Emergió a la superficie en La Latina y se dirigió pausadamente hacia el restaurante. No había encontrado asiento, y el pequeño rato que había pasado plantada en el vagón había bastado para hinchar sus pies, que se mostraban más y más reacios a avanzar, obligándola a concentrarse mucho en cada paso. Empujó la puerta y se dirigió a uno de los camareros que la guió precediéndola entre el laberinto de mesas. Le siguió lentamente, con un falso empaque producido por el cuidado que ponía en sus pisadas. El hombre se levantó, muy correcto, mucho antes de que ella hubiera llegado a su altura, y la Goya advirtió cómo seguía su periplo entre los comensales observándola con ojos golosos. La muchacha le alargó la mano, que él retuvo un instante entre las suyas para ayudarla acto seguido a despojarse del abrigo. Tomaron asiento y disimularon ambos su embarazo con la breve tregua que suponía la lectura de las cartas que les entregó el maître. Que el tipo quería quedar bien se notó en la elección del vino. Degustada la primera copa, mientras esperaban la cena, recuperaron el aplomo. El hombre empezó a hablar, pero la Goya contestaba un poco distraída, demasiado atenta al dolor lacerante que se extendía desde sus pies hasta rematar en una machacona punzada en su cabeza. Cuando acabaron los entrantes, sabrosísimos, estaba ya desesperada. En su agonía, pensó en ausentarse brevemente para ir al aseo y, una vez allí, meter sucesivamente los zapatos, con pie y todo, en el lavabo. La frenó el imaginar la visión que produciría su vuelta al comedor, dejando charquitos al andar como si se hubiese hecho pis. El hombre hablaba y hablaba. Goyita, siempre educada, le contestaba con ingenio, pero sólo una pequeña parte de su mente seguía la amena conversación que le ofrecía el señor gerente. Sus afanes estaban bajo la mesa, tratando de colocar los pies en diferentes posturas que le procurasen un pequeño alivio al presionar contra el suelo una u otra parte de cada zapato, y resistiendo valerosamente la tentación de descalzarse, sabedora por experiencia que después sería imposible volver a enfundarse aquellos dos trozos de piel animal, que parecían haber cobrado vida y adherirse a la suya propinándole feroces mordiscos.
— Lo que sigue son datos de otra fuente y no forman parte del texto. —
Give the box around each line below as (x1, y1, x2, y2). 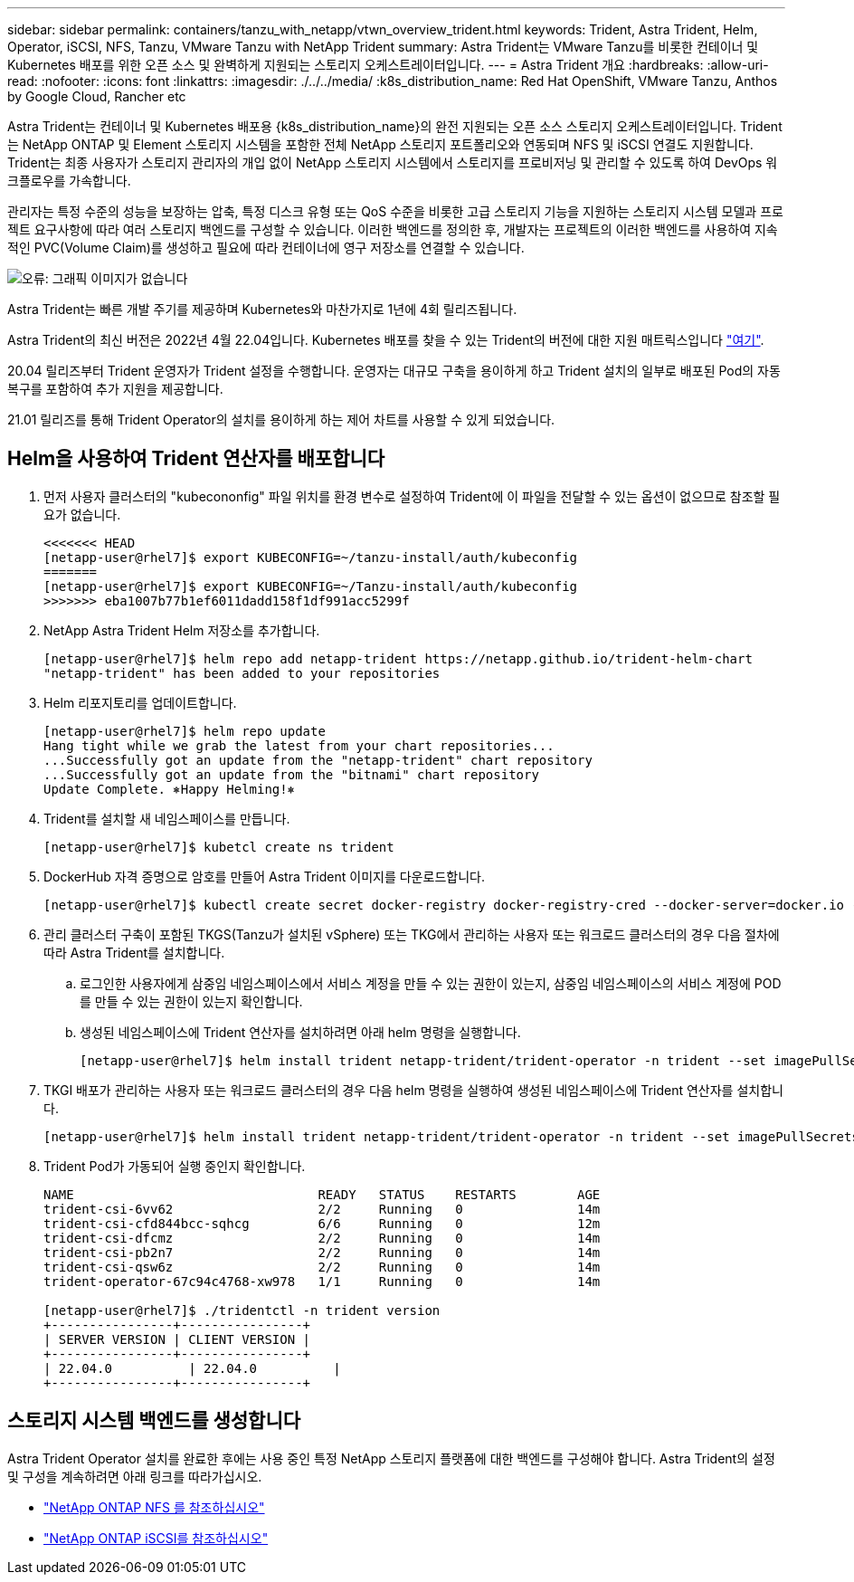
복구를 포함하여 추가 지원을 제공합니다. (7, 381, 223, 396)
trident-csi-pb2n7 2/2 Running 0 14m (43, 1244, 601, 1260)
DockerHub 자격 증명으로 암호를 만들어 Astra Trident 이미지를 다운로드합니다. (43, 868, 485, 884)
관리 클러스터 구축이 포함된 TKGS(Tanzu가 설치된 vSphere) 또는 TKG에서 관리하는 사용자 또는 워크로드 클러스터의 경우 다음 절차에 (43, 926, 780, 942)
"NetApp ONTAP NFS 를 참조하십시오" (43, 1499, 265, 1515)
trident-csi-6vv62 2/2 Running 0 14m (43, 1201, 601, 1216)
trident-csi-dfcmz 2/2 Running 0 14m (43, 1230, 601, 1245)
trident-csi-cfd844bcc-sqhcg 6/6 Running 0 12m (43, 1215, 601, 1231)

La cena se le hizo larguísima. Al terminar, ya en la calle, el hombre le propuso dar un paseo aprovechando la cálida noche abrileña. Bajaron sin prisa hasta la calle Bailén. Para la Goya, cada pisada era una congoja. Le venían a la mente aquellas vírgenes cristianas sufriendo el suplicio de andar sobre ardientes ascuas. Llegaron frente a Palacio. El pavimento estaba húmedo, recién regado, y reflejaba la luz de las farolas. Olía a gloria y una luna tremenda, primaveral, esa luna madrileña tan engañosa en cuestiones de amor, difuminaba el ambiente con un velo lechoso.
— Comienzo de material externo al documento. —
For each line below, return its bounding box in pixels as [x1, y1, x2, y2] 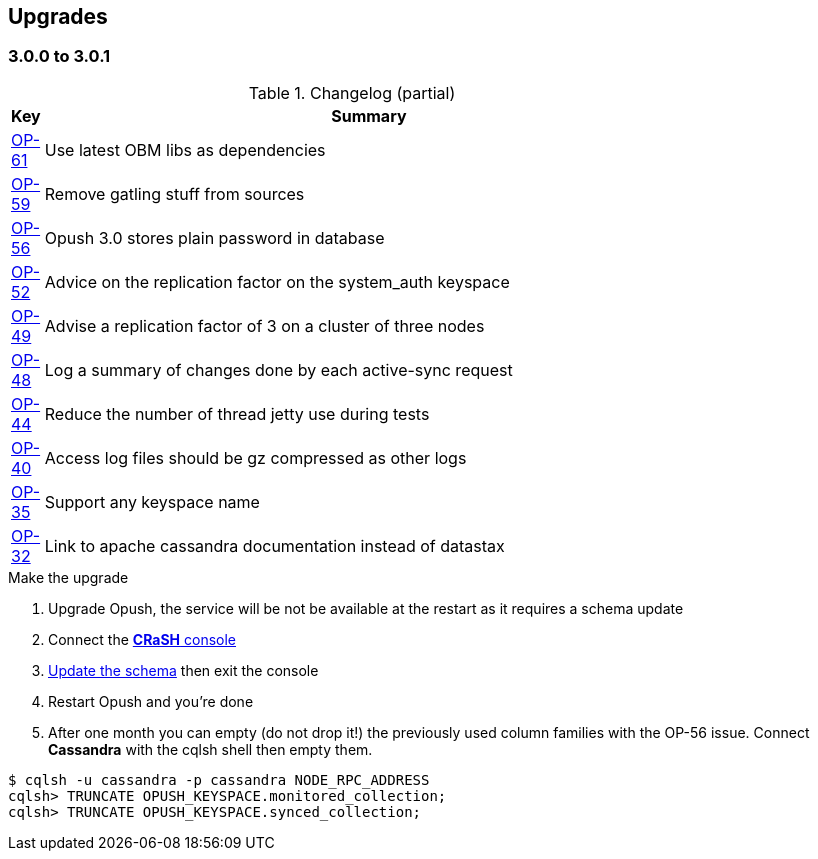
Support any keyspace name [44, 491, 260, 512]
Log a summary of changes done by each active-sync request [44, 359, 513, 380]
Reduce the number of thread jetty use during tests [44, 403, 430, 424]
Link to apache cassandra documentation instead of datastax [44, 535, 505, 556]
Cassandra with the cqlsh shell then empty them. [48, 740, 373, 758]
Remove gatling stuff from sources [44, 183, 305, 204]
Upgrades [8, 4, 108, 29]
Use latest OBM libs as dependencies [44, 139, 326, 160]

Las palabras del hombre iban haciéndose más y más íntimas, y la miraba con unos ojos dulces y rendidos que habrían emocionado a cualquier mujer. A cualquier mujer que no estuviese en la situación de la Goya, que empezaba a marearse y sentía una vaga náusea, con relentes del cordero engullido entre dolores, que subía poco a poco desde su estómago para instalársele en la garganta impidiéndole hablar. Sólo sonreía mecánicamente, con una sonrisa enigmática que bien se podía interpretar como aquiescente, cuando la verdad es que se le había quedado fija en el semblante como si la hubieran rociado con laca. En un momento dado ya no pudo más y, a punto de caer, en un acto reflejo e inconsciente, entrelazó su brazo con el del hombre buscando un punto de apoyo, un momentáneo alivio a su dolor. Se asió con la desesperación con que un náufrago agotado se agarra al tablón salvador.

Su angustia le había impedido estar atenta a la conversación y no se había percatado de que el hombre hacía rato que le hablaba sentidamente de su incipiente amor. Le estaba diciendo lo mucho que le gustaba, que se había enamorado de aquellos ojos vivos, de aquella personalidad radiante que iluminaba sus áridas mañanas de insulsos trámites.... En una palabra: se le estaba declarando.

El gerente debió de interpretar el íntimo gesto de Goyita como de aliento y asentimiento a sus palabras porque, envalentonado por el ademán de la chavala, se giró un poco, extendió los brazos y cogiéndola por la cintura buscó su boca. En lo precipitado de la acción tuvo la mala fortuna de posar uno de sus siempre elegantemente calzados pies sobre una de las inhumanas piltrafas en que se habían convertido los de la Goya. La reacción de la muchacha fue instintiva y fulminante: ahogó un grito y le propinó un soberbio empujón al tiempo que levantaba la mano hacia una providencial lucecita verde que apareció a pocos metros.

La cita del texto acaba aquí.